Wenn der vatikanische Fachmann Ambrogio Piazzoni richtig gezählt hat – was in den Wirren der Historie nicht eben einfach ist –, beginnt am Dienstag nun also das 75. reguläre Konklave der Kirchengeschichte, das 25. in der Sixtinischen Kapelle.

Genau genommen beginnt die Prozedur am Dienstagvormittag im Petersdom, wo sich alle Kardinäle zur gemeinsamen Messe „für den zu erwählenden Papst“ versammeln. Gegen 16.30 Uhr ziehen sie in feierlicher Prozession innerhalb des Apostolischen Palasts zur Sixtinischen Kapelle. Dort schwören sie noch einmal strengste Geheimhaltung, dort hören sie aus dem Mund eines Altkardinals eine – laut Johannes Paul II. – „wohlüberlegte Betrachtung über die Lage der Kirche und die erleuchtete Wahl des neuen Papstes“.

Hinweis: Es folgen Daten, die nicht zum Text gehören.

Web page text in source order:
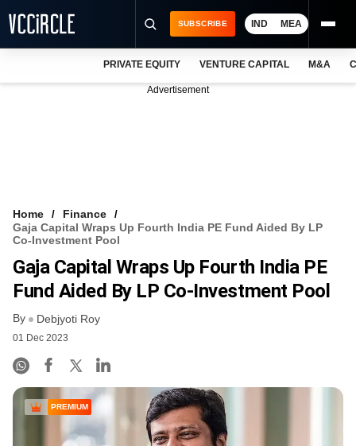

Anschließend ruft der vatikanische Zeremonienmeister sein berühmtes „Extra omnes!“, „Alle raus!“; das hohe, schwere Holzportal der Sixtina schließt sich auch für die Fernsehkameras, und die Kardinäle bleiben für den ersten Wahlgang unter sich.

KonklaveBeginn obersten Priester waehle
KonklaveBeginn obersten Priester waehleAPA


Streng abgeschirmt.
Überhaupt bleiben Wahllokal und Gästehaus für die Dauer des Konklaves streng abgeschirmt: Nicht nur, dass die Vatikanpolizei alle Leute abhält, die mit den Kardinälen ins Gespräch kommen wollen; Störsender sollen auch verhindern, dass Handy- und andere Funksignale hinein- oder herausdringen. Experten haben die Sixtinische Kapelle außerdem auf Wanzen untersucht und gegen sonstige Hightech-Lauschangriffe gesichert. Die Nutzung von Medien ist den Kardinälen untersagt, bis der neue Papst dem Volk offiziell vorgestellt ist – und jener päpstliche Zeremoniar, der 2005 den Namen Ratzingers ein paar Minuten vorher per SMS „exklusiv“ an einen deutschen Nachrichtensender verraten hat, war seinen Job ziemlich schnell los.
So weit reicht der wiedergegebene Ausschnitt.